Sam was right. Lucifer was shut up in a cage. There was no escaping. The only two people who had ever gotten someone out of the cage - Cas and Death - were on _their _side.

Dean's phone rang. Cas calling him back, wanting more advice on pleasuring women - and there'd been a time Dean had been more than willing to dispense such advice, but now the knowledge that Cas was actually _using_ it gave him the heebs. He snatched up his phone before it could ring again and potentially wake the sleeping sasquatch and said, "Cas, what-"

"_Try again, sweetie_," came the sultry feminine voice on the other end.

Dean reined himself in, threw a look at Sam. He was definitely out cold. Still. "What do you want," he hissed, letting himself out of the front door of the motel room. He stalked into the parking lot, some urge to get this conversation as far from Sam as possible.

"_I gave you a week to make up your mind. I need an answer._"

"The answer's the same sweetheart. No. Uh uh. Get bent. Not a chance. Fuck off. Is that clear enough for you?"

There was a concerned sigh. "_I have to say, I'm surprised. I thought you do anything to keep Sam safe-"_

"I am keeping him safe. And _we_ are done with demons."

"_Yeah? Then what's with the pet salesman?_"

"That's - different."

"_Because Sam said so, right? Come on, Dean. We both know you left your own moral code behind long ago. If it's for Sam, you'll do anything. Don't try to pretend. We want the same thing here._"

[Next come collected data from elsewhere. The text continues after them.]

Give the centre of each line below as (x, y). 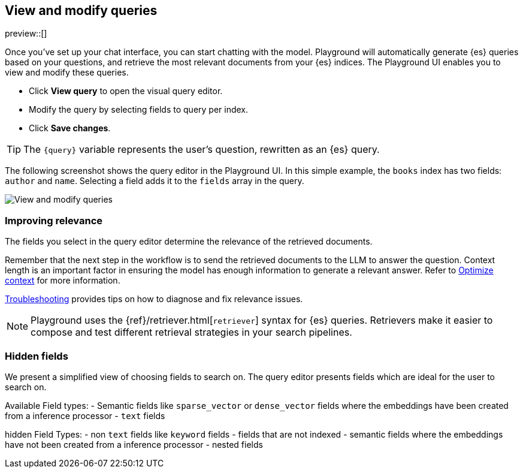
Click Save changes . (70, 128)
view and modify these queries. (67, 73)
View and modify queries (81, 10)
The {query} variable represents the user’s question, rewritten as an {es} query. (202, 150)
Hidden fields (37, 356)
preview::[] (26, 34)
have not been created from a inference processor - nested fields (134, 444)
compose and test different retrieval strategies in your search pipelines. (191, 332)
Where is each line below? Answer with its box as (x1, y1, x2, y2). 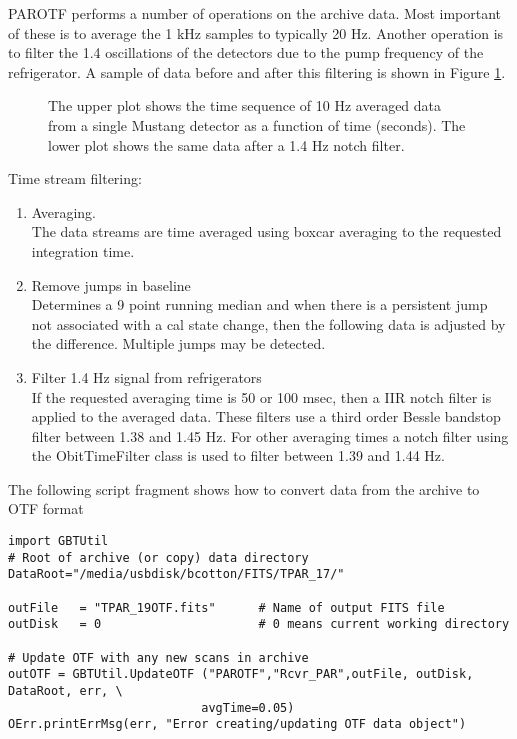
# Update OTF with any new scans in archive (8, 650, 309, 665)
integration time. (31, 240, 135, 261)
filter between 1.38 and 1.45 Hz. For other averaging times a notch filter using (31, 425, 509, 446)
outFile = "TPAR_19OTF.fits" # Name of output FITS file (8, 600, 445, 615)
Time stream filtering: (8, 168, 142, 189)
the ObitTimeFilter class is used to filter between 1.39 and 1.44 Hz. (31, 445, 445, 466)
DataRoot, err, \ (8, 683, 123, 698)
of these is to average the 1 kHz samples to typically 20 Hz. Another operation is (8, 22, 504, 43)
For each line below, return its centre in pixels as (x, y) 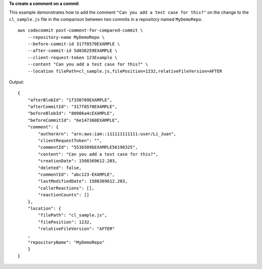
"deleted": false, (60, 168)
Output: (16, 82)
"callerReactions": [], (66, 188)
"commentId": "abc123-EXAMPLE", (76, 174)
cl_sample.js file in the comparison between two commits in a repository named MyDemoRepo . (106, 19)
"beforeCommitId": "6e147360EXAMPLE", (74, 120)
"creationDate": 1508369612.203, (78, 161)
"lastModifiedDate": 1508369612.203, (83, 181)
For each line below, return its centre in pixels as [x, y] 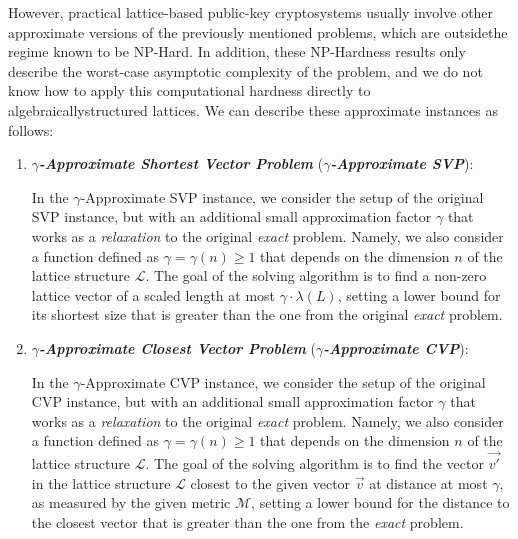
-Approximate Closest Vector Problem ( [177, 347]
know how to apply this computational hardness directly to [189, 90]
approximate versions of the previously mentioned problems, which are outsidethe [258, 31]
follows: [31, 129]
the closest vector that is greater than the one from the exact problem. [247, 521]
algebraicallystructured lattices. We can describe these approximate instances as [253, 109]
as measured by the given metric [131, 502]
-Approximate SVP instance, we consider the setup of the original [282, 196]
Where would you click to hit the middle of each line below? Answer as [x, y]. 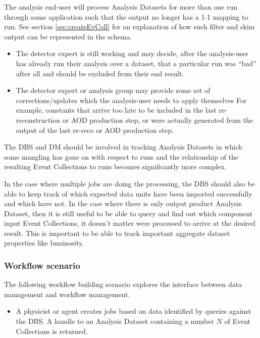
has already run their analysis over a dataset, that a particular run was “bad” [136, 63]
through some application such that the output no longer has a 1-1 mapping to [126, 16]
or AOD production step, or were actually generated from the [158, 119]
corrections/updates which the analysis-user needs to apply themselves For [131, 100]
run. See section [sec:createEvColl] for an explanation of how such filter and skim [129, 27]
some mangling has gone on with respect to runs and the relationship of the [121, 156]
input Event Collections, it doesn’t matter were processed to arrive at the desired [130, 223]
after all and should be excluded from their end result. [100, 73]
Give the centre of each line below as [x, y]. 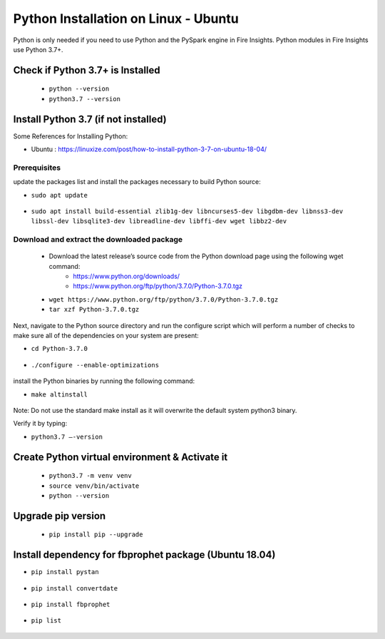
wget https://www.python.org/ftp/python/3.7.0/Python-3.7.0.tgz [164, 299]
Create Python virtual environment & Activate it [120, 457]
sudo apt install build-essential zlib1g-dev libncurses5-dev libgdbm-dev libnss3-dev [187, 211]
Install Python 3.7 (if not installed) [90, 119]
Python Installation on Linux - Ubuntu [126, 19]
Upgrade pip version [60, 516]
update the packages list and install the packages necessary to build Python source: [137, 182]
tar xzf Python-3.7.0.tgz [94, 310]
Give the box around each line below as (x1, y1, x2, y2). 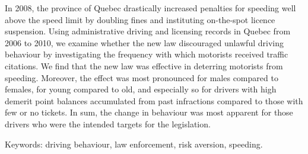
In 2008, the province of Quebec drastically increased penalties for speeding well (5, 2, 296, 14)
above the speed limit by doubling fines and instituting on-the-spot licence (5, 13, 275, 25)
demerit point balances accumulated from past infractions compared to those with (5, 94, 303, 107)
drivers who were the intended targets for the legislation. (5, 117, 211, 130)
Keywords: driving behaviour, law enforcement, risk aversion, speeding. (5, 137, 263, 150)
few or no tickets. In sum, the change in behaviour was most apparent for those (5, 106, 293, 118)
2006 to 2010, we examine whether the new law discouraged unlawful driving (5, 36, 284, 49)
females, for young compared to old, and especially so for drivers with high (5, 83, 277, 95)
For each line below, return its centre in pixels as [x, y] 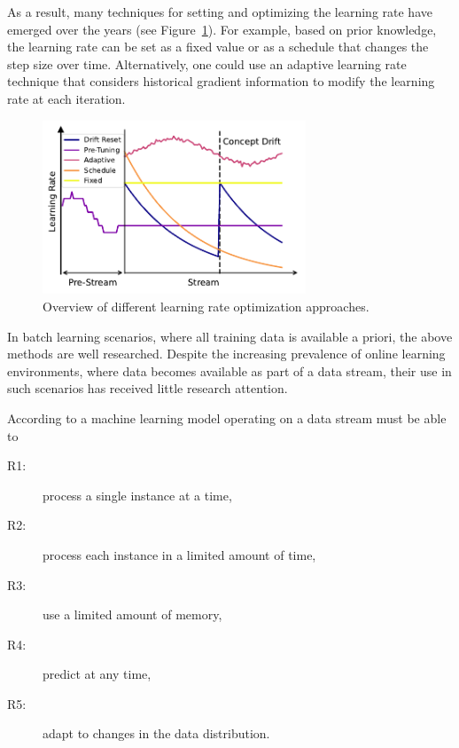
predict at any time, [97, 674]
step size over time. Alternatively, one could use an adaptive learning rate [207, 63]
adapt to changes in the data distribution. [156, 733]
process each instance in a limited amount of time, [179, 554]
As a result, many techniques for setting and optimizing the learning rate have [220, 12]
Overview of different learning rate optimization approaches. [206, 306]
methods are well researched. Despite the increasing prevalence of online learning [226, 354]
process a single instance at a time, [137, 495]

Dean strangled the phone, tried to keep a lid on his frustration. When he put the phone back to his ear, he had it handled. "Listen, bitch-"

"_He's rising, Dean. I know you think it isn't possible, I know you think two humans and a fallen angel somehow shut him up for good-_"

"We did."

"_And you're willing to take that risk?_"

Dean was quiet. She'd already made this argument. But he wasn't going to help her. Demons lie. And somehow Sammy always paid for Dean's mistakes. He wasn't going to get taken in again.

"_Dean?_"

"Answer's no. Don't bother calling again."

He hung up on her, resisted the urge to throw the phone into the darkness. Cas said Lucifer was shut up tight. Sam said Lucifer would have sprung himself immediately if it was as easy as raising Lilith from the dead. Dean had no idea what way was even up anymore, but he trusted Cas, he trusted Sam. He looked back at the motel room, bedside lamp still on, felt the doorkey in his pocket, struck out for the nearest bar he could walk to.


	2. Chapter 2

**Sorry! School started. I'm trying. I swear!**

* * *

**Episode Five**  
"**Time is Gonna Come"  
Chapter Two**

"DEAN!"

Dean snapped awake, flash of occupational panic, gun out and pointed, and Sam put his hands up.

"Hey hey, I surrender," Sam said.

Dean rolled his eyes, dropped his gun. Then the pounding started, the trashcan taste in his mouth, the rambling of his stomach and oh ugh wow fuck how much did he _drink_- Right. Fuck. Abaddon.

"You were dreaming," Sam said. He pinned Dean with a glare that managed bitchy and concerned all at once.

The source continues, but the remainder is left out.